I went to my NS last week in Vancouver and I apologize for not updating sooner. I don't really know what to say about it. I'm not really upset b/c I didn't expect much. It's more that I am just fed up with the fight. The attitude of the docs up here is ridiculous. I am really just stunned by their unwillingness to consider anything new that research is proving.
The good news is my syrinx is unchanged from last year. I also got a SSEP and EMG test ordered which will help rule out peripheral nerve causes and also help prove the tethered cord theory. This is the extent of the good news.
The bad news is that he does not believe in Chiari zero or occult tethered cord. He believes Dr. B made these things up to make money. No amount of discussion would even slightly change his mind. I talked about my brainstem being elongated on my MRI in NY and he countered with a neuroradiologist doing his own measurements on me and coming back with everything normal.
When my husband and I asked...well, what do you think is causing all of these complex and debilitating symptoms....he said We don't know and don't understand these things very well yet. We may never know....chuckle chuckle. I am just floored. I went and found the answers to these questions from the experts and he is completely unwilling to accept any of their findings. If I hadn't gone out on my own and gone to TCI I would have never been dx with what I have and been able to find strategies to help improve my life. For instance it was TCI that first dx me with POTS and the beta-blockers have really helped. They also were the ones to suggest urodynamic testing and sure enough I have nerve damage to my bladder.

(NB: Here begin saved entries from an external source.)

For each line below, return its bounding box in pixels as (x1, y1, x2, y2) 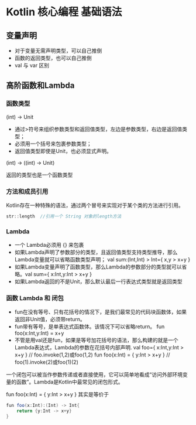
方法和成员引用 (6, 187, 49, 195)
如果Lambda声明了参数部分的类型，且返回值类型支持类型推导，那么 (14, 249, 178, 256)
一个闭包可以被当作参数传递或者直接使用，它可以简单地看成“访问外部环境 (6, 371, 183, 378)
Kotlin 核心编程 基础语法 (6, 5, 122, 19)
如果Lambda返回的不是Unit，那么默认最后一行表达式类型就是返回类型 (14, 278, 183, 285)
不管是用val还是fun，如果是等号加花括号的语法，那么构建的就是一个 (14, 336, 178, 344)
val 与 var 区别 (14, 62, 50, 69)
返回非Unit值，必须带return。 (14, 316, 86, 323)
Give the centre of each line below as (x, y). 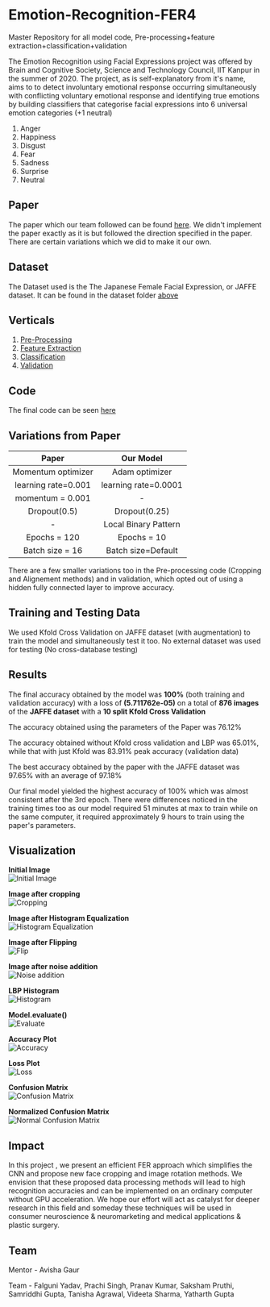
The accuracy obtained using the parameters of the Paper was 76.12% (125, 726)
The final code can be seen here (62, 410)
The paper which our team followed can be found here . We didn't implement (135, 224)
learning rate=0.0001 (142, 485)
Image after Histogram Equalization (69, 918)
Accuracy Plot (33, 1039)
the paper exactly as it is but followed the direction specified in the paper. (130, 233)
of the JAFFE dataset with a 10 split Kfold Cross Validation (107, 711)

If I had listened to him last year I wouldn't have known any of this and would have been in much worse shape. I was basically told last year that there was nothing to be done, just go home and learn to live with your symptoms. It's just beyond frustrating. I don't feel mad or depressed I just feel disbelief. How can it be that they admit they don't know what is causing all my brainstem and lower spine problems but when I seek out the answers from one of the worlds experts the answers are completely dismissed.....I just don't get it.
Oh, he did say he will do a shunt operation for me when my syrinx is big enough......gee thanks......Rather than addressing the cause and preventing syrinx growth we will wait around until it grows enough and destroys enough spinal cord to warrant a risky sugery to insert a shunt. By the time the shunt is warranted my symptoms will be a lot worse and will be permanent. Great plan.
OK, enough sarcasm. I am putting this one behind me, getting my tests done and on to the next doc. I'm going to get a referral to another NS in Vancouver that trained at Toronto Western with Dr. Tator. I don't know if this a good thing or bad thing but we'll give it a try. thanks to everyone for all of your prayers and good thoughts, I really appreciate it and it helped me stay calm and focused during my appointment. Slowly but surely I am moving forward.